Selling of monuments is not an essential part of the maintenance of a cemetery.
In general, and subject to the circumstances of its original charter, the General Court has power to enact legislation amending the charter of a cemetery corporation to provide that it shall not engage in the selling of monuments for cemetery lots.
On April 14, 1948, the Senate adopted, and on April 16, 1948, transmitted to the Justices, the following order:
WHEREAS, There is pending before the General Court a bill printed as Senate 462, being An Act relative to the sale of monuments for cemetery lots, a copy of which is submitted herewith; and
WHEREAS, Grave doubt exists as to the constitutionality of said bill if enacted into law; therefore be it
ORDERED, That the opinions of the Honorable the Justices of the
Supreme Judicial Court be required by the Senate on the following
important questions of law:
1. Is it constitutionally competent for the General Court to regulate cemeteries substantially as provided in said bill?
2. Is it constitutionally competent for the General Court to regulate the officers, agents, and employees of cemeteries substantially as provided in said bill?
3. May the General Court enact legislation amending the charter of a cemetery corporation to provide that it shall not engage in the selling of monuments for cemetery lots?
4. May the General Court enact legislation that no cemetery corporation, association or agency, or any such corporation, association or agency, shall by itself or its agents or servants engage in the business of selling monuments for cemetery lots at any time?
5. Is an association operating a cemetery affected with such a public interest that the General Court may enact legislation prohibiting it from engaging in any business other than the operation of a cemetery?
On April 27, 1948, the Justices sent the following answers:
To the Honorable Senate of the Commonwealth of Massachusetts:
The Justices of the Supreme Judicial Court respectfully submit these answers to the questions set forth in an order adopted by the Senate on April 14, 1948, and transmitted to the Justices on April 16, 1948. A copy of the order is hereto annexed.

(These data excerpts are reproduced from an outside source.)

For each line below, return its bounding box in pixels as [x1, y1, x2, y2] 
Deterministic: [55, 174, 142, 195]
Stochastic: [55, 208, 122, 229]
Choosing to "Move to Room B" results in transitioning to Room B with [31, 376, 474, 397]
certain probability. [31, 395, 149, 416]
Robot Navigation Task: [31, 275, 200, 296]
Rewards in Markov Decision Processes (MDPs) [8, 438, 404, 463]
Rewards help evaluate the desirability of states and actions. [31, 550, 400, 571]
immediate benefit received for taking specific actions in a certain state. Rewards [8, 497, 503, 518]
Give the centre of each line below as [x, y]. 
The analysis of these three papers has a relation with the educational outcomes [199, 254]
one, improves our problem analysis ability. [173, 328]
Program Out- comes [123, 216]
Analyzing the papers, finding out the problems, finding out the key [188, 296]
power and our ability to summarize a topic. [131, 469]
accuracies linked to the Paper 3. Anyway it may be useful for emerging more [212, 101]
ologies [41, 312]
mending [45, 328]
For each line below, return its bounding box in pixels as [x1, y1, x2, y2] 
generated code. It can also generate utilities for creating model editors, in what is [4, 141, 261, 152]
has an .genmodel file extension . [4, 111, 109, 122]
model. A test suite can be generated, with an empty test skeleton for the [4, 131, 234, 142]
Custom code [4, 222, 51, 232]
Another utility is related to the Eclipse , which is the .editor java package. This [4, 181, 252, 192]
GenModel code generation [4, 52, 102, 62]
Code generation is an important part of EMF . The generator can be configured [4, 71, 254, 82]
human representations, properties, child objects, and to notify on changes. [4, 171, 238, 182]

The questions submitted relate to a bill now pending in the General Court (Senate, No. 462) which is entitled "An Act relative to the sale of monuments for cemetery lots" and which it is proposed to insert as Section 430 in c. 114 of the General Laws.

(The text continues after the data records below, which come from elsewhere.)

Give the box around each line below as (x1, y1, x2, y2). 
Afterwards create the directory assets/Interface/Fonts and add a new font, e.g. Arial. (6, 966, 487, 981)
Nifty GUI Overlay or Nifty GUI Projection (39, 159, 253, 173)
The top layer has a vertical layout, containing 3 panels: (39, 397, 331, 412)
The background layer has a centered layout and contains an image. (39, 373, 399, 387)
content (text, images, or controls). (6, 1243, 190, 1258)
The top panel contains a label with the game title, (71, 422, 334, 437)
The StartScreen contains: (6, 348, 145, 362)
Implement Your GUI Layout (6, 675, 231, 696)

The proposed act reads as follows: "No cemetery association or other agency owning, maintaining or operating a cemetery, or any officer, agent or employee thereof, shall sell or engage in the business of selling monuments for cemetery lots."
The history of cemeteries in this Commonwealth was investigated in Mount Hope Cemetery v. Boston, 158 Mass. 509 , at pages 513-517. From the discussion in that case, as well as from other decisions and from statutes long in force, it appears that cemeteries have been, and presumably still are, owned and operated not only by municipal corporations but also by corporations chartered for the purpose by
general or special laws, by religious corporations, by unincorporated religious societies, and by private individuals, whether acting as trustees or in their individual capacities. See Commonwealth v. Viall, 2 Allen 512 ; Sohier v. Trinity Church, 109 Mass. 1 ; Woodlawn Cemetery v. Everett, 118 Mass. 354 ; Garden Cemetery Corp. v. Baker, 218 Mass. 339 ; Trefry v. Younger, 226 Mass. 5 ; Weiss v. Mayor & City Council of Woburn, 263 Mass. 30 ; Proprietors of the Cemetery of Mount Auburn v. Unemployment Compensation Commission, 305 Mass. 288 ; G. L. (Ter. Ed.) c. 114, Section 1, as amended by St. 1936, c. 319, Section 1, Sections 10, 16, 17, 18; c. 180, Section 9A. It is true that G. L. (Ter. Ed.) c. 114, Section 43A, inserted by St. 1936, c. 319, Section 6, provides that "No cemetery established on or after July first, nineteen hundred and thirty-six, shall be owned, maintained or operated except by a municipality or other political subdivision of the commonwealth, a church, a religious or charitable society, or by a cemetery association incorporated as provided in section one, nor shall such a cemetery be maintained or operated for the purpose of private profit or gain, directly or indirectly, to any director, officer or member of the cemetery association or other agency owning, maintaining and operating the same," but the same section also provides that "A cemetery lawfully established prior to said date may continue to be owned, maintained and operated under the form of organization adopted therefor." Section 7 of the 1936 act preserves "any vested rights of any cemetery association or other agency owning, maintaining and operating a cemetery . . . immediately prior" to the effective date of the act but makes the provisions of the 1936 act applicable, except as otherwise provided therein, to all "cemetery associations or other agencies" owning, maintaining, and operating cemeteries.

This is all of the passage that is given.